Na volta 43, Romain Grosjean (Haas) colidiu com a sinalização, o que causou a entrada do Safety Car virtual, que logo foi retirado porque os detritos foram tirados da pista.

Mesmo com um começo promissor, o GP da Rússia não teve grandes surpresas, com a vitória de Valtteri Bottas, Verstappen em segundo e Hamilton em terceiro. O hexacampeão continua na batalha em igualar Schumacher em vitórias, que poderá ser feito no GP de Eifel, ironicamente no país do heptacampeão.

A FIA estava extremamente generosa hoje… (Charge feita por Adriana Perantoni)

Opinião da Rebeca:

Opinião da Adriana:

O que começou como uma corrida promissora, virou isso aí que a gente viu. Eu sei que eu já usei aqui na análise do GP de 70 anos de F1: essa festa virou um enterro. Para falar a verdade, não sei porque eu tive esperanças sobre essa corrida já que o circuito não ajuda muito e honestamente, espero que a FIA não tente voltar com esse circuito chato para o calendário.

Confesso que mantive minhas esperanças por conta do bom desempenho de Ricciardo durante os treinos mas mais uma vez, a Renault fez o que a Renault sabe fazer melhor: trapalhada. O primeiro pit stop de Ricciardo foi mais lento que a Ferrari e prejudicou que ele lutasse desde o começo por boas posições. Sua punição por escapar ao ultrapassar Ocon foi a cereja no bolo. O australiano disse no rádio que “conseguiria” não tomar prejuízo e não é que ele conseguiu? Como eu já disse, piloto que é piloto consegue resultado mesmo com um carro ruim. Aliás, quero saber aonde estão aquelas pessoas que juraram que o Ocon ia botar ele no bolso, será que estão bem?

Uma corrida chata com a vitória de um piloto que não merece o carro que tem. Eu só consegui rir do discurso de Bottas no final da corrida porque, convenhamos, ele só ganhou essa corrida por causa da punição de Hamilton. Bottas tem que comer muito feijão com arroz para chegar no potencial que ele deseja ter e esse tipo de atitude só demonstra isso.

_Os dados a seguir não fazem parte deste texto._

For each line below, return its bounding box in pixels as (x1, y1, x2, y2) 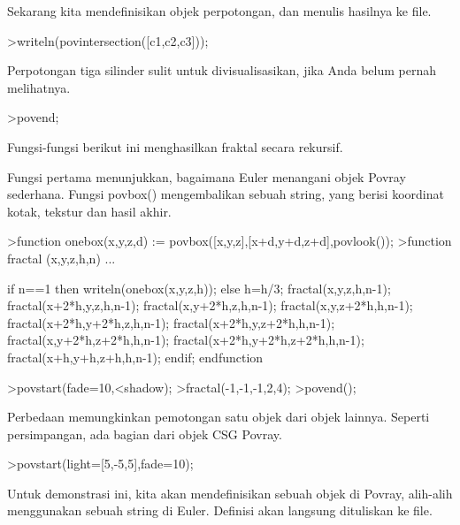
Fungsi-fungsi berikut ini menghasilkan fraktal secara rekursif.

Com uma corrida que deixou a desejar, só consigo eleger o pior piloto com base em um erro e que erro grotesco foi o de Sainz. Que batida foi aquela?

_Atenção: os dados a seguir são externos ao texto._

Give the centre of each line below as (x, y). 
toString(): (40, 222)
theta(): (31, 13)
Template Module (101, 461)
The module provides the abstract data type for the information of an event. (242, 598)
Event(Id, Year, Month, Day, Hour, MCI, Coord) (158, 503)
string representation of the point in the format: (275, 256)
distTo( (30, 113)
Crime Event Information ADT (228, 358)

Já sobre o melhor piloto, tenho que ir com o óbvio e escolher Hamilton. Uma ótima corrida de recuperação para terminar um fim de semana que não foi do jeito que ele esperava mas que ainda garantiu bons pontos para o inglês.

Notas

Observação: como só a autora que vos fala (Adriana) suportou essa corrida, as notas serão dadas apenas por mim.

Corrida: 6

Pilotos:

  1. Valtteri Bottas: 7
  2. Max Verstappen: 8
  3. Lewis Hamilton: 8,5
  4. Sergio Pérez: 7
  5. Daniel Ricciardo: 8
  6. Charles Leclerc: 6
  7. Esteban Ocon: 6
  8. Daniil Kvyat: 6 (olha, finalmente conseguiu superar o Gasly, hein 🤭)
  9. Pierre Gasly: 7
  10. Alexander Albon: 5
  11. Antonio Giovinazzi: 5
  12. Kevin Magnussen: 4
  13. Sebastian Vettel: 4 
  14. Kimi Räikkönen: 3
  15. Lando Norris: 4,5
  16. Nicholas Latifi: 4
  17. Romain Grosjean: 3
  18. George Russell: 3

Abandonaram

19. Carlos Sainz Jr: 0
    20. Lance Stroll: 10 de consolação (o que a Rebeca não me pede chorando, que eu faço rindo, né? ❤️)

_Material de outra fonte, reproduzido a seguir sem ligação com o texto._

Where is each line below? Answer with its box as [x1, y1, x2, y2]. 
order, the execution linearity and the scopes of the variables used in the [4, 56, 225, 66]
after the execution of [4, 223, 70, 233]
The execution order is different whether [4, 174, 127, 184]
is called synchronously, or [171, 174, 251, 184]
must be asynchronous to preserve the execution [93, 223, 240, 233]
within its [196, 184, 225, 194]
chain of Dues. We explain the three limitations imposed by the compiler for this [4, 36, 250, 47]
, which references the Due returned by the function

Driver of the day (escolhido pelo público): Max Verstappen

Melhor piloto: Lewis Hamilton

Pior piloto: Carlos Sainz Jr.

Análise Grande Prêmio da Rússia de 2019 | 2019 Russian Grand Prix Analysis

Ocorrido no dia 29 de setembro, o Grande Prêmio da Rússia de 2019 trazia consigo um tabu: nenhuma outra equipe além da Mercedes venceu no Circuito de Sochi. Para a surpresa de muitos, a Ferrari conseguiu a pole position, porém a corrida teve um resultado surpreendente.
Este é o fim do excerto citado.